元フジテレビアナウンサーで俳優・タレントの八木亜希子さん(54歳)が線維筋痛症と診断され、芸能活動を当面休止することがわかった。

この「線維筋痛症」は、体に非常に激しい痛みが起こる病気で、患者の約8~9割は女性で、予備軍も加えれば人口の1.6%、約200万人もの患者がいると言われているのだ。

あのガガも線維筋痛症に長年悩んでいた

実はこの病気、八木さんだけでなく、2017年秋に、米国の歌手のレディー・ガガがこの病気をカミングアウトして話題になった。

レディー・ガガのツイート。線維筋痛症は英語でFibromyalgia という 

予定していたヨーロッパ公演やブラジル公演などをキャンセルし、一時活動を休止した。その闘病の様子は、netflixで彼女のドキュメンタリー『レディー・ガガ:Five Foot Two』として配信された。そこには、痛みと戦いながら活動する姿が描かれている。

Net Flix レディー・ガガ:Five Foot Two

ドキュメンタリーには、強烈な痛みとけいれんに顔を歪めながら耐えるシーンがたびたび出てくる。自分を責める言葉を吐き、涙を浮かべる姿は、ステージで見る華やかなガガとはまるで別人のようだ。

「もう5年間のこの痛みと戦っているわ。だけど頭にくることに、私は我慢して頑張れちゃうの。アドレナリンが出ている時はいくらでも突き進める。でも痛みは消えてない……」

また、アメリカ版VOGUE(2018年9月)のインタビューでは、長年患っている線維筋痛症についてこう語り、ニュースにもなった。

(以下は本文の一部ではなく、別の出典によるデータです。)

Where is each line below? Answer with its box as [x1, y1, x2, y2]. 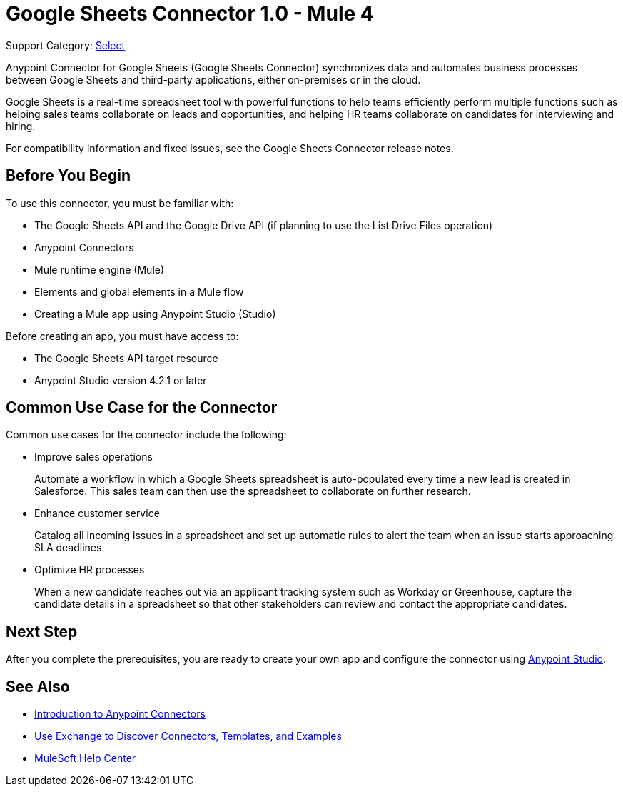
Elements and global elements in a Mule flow [34, 285, 244, 298]
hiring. [6, 119, 36, 132]
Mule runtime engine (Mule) [34, 263, 165, 276]
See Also [6, 677, 70, 696]
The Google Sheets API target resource [34, 351, 218, 364]
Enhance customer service [34, 507, 160, 520]
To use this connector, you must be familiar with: [6, 196, 234, 209]
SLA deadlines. [34, 541, 105, 554]

「線維筋痛症なんて存在しない、と主張する人たちに腹が立って仕方がなかった。他にも同じような症状を持つ人は多いはず。私は、不安やうつ症状、PTSD、トラウマ、パニック障害がまるでサイクロンのように襲ってくる。すべての神経が暴走状態になって、神経の痛みが生じてしまう。みんな、痛みを感じている人にもっとやさしく寄り添うべきだと思う。線維筋痛症の痛みは、冗談なんかじゃない。毎朝目が覚めるたびに、今日は1日無事に過ごすことができるのだろうか、と不安でいっぱいになるのだから……」

ガガも苦しむ線維筋痛症の痛みの度合いは千差万別だが、ひどくなると身動きが取れなくなることも。「骨を引き裂かれるようなとてつもない痛み」、「ガラスの破片が体中に突き刺さるような鋭い痛み」、「痛みがひどすぎて息を吸うのも苦しい」、「体全体がこわばって、指先すら動かすのに時間がかかってしまう」と、痛みの感じ方もさまざまだ。が、このような壮絶な痛みを感じる人も少なくない。痛みの範囲も、局所から全身に広がり、長期化している人も多い。